Cats ‘step back’ in disappointing loss at Alabama

TUSCALOOSA, Ala. – One step forward, two steps back.

Just when it looked like Kentucky had turned the corner on a frustratingly up-and-down season, the Wildcats suffered a costly 59-55 loss at Alabama on Tuesday night. The Cats (12-6, 3-2 Southeastern Conference) blew a nine-point halftime lead and failed to make the winning plays down the stretch in a tough-to-swallow loss in Tuscaloosa, Ala.

“It’s disappointing,” sophomore forward Kyle Wiltjer said. “We were definitely coming off a big game so we wanted to keep making improvements. We let ourselves down.”

The biggest letdown is how it happened.

Leading comfortably in the first half, Kentucky looked like it was well on its way to its third straight win and second straight convincing margin.
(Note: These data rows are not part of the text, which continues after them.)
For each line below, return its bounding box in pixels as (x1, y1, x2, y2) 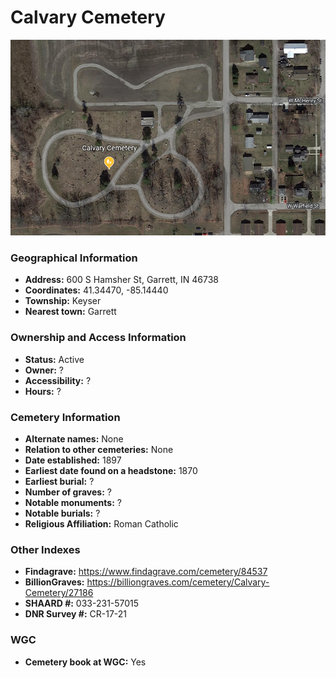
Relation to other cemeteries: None (24, 444, 174, 455)
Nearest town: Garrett (24, 306, 117, 318)
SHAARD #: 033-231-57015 (24, 597, 140, 610)
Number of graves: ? (24, 486, 112, 498)
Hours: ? (24, 385, 62, 397)
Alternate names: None (24, 433, 124, 445)
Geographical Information (10, 251, 138, 265)
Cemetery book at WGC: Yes (24, 656, 147, 668)
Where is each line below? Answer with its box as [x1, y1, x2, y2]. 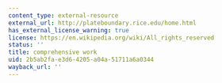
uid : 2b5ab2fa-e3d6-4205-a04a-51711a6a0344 [8, 56, 155, 64]
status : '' [8, 41, 44, 49]
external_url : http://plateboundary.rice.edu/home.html [8, 19, 197, 27]
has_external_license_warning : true [8, 26, 129, 34]
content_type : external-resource [8, 11, 119, 20]
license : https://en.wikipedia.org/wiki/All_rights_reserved [8, 33, 215, 42]
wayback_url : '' [8, 63, 62, 71]
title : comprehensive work [8, 48, 98, 56]
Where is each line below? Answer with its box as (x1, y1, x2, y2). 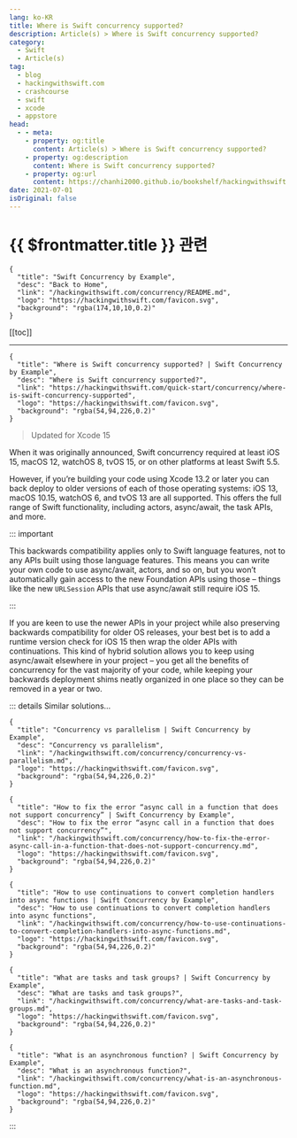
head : (9, 120, 29, 129)
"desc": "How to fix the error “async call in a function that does (17, 818, 275, 827)
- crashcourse (17, 87, 69, 96)
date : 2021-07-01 (9, 186, 73, 195)
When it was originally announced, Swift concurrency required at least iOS (9, 446, 280, 457)
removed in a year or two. (9, 683, 103, 693)
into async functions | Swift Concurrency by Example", (9, 895, 219, 904)
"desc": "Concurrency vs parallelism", (17, 740, 164, 749)
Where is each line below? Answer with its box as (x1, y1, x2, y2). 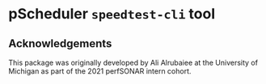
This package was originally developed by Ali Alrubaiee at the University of (8, 58, 259, 67)
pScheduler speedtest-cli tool (8, 5, 216, 23)
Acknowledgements (8, 37, 112, 50)
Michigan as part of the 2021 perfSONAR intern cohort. (8, 66, 192, 76)
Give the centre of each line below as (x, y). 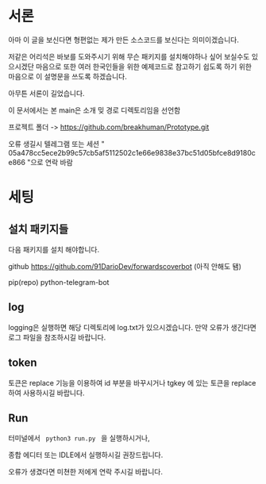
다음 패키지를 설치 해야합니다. (54, 249)
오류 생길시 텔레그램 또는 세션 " (56, 144)
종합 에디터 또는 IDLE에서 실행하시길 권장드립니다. (86, 455)
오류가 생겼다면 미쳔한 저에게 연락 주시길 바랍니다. (86, 472)
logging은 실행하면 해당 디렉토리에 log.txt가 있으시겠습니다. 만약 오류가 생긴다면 (132, 327)
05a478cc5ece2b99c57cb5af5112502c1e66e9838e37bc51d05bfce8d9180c (132, 152)
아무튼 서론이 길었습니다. (46, 93)
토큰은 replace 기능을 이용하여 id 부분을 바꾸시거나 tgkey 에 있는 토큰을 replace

But you know that whole saying about letting a team hang around? It came back to bite the Cats on Tuesday night.

After a methodical, if not dominating first 15 minutes, UK failed to put Alabama out of reach at the end of the first half and went scoreless over the final 3:34.

“We should have been up 15,” John Calipari said.

Instead, the Cats were only up 33-24, just far enough for UK to feel comfortable but close enough for Alabama to feel like it was still in the game.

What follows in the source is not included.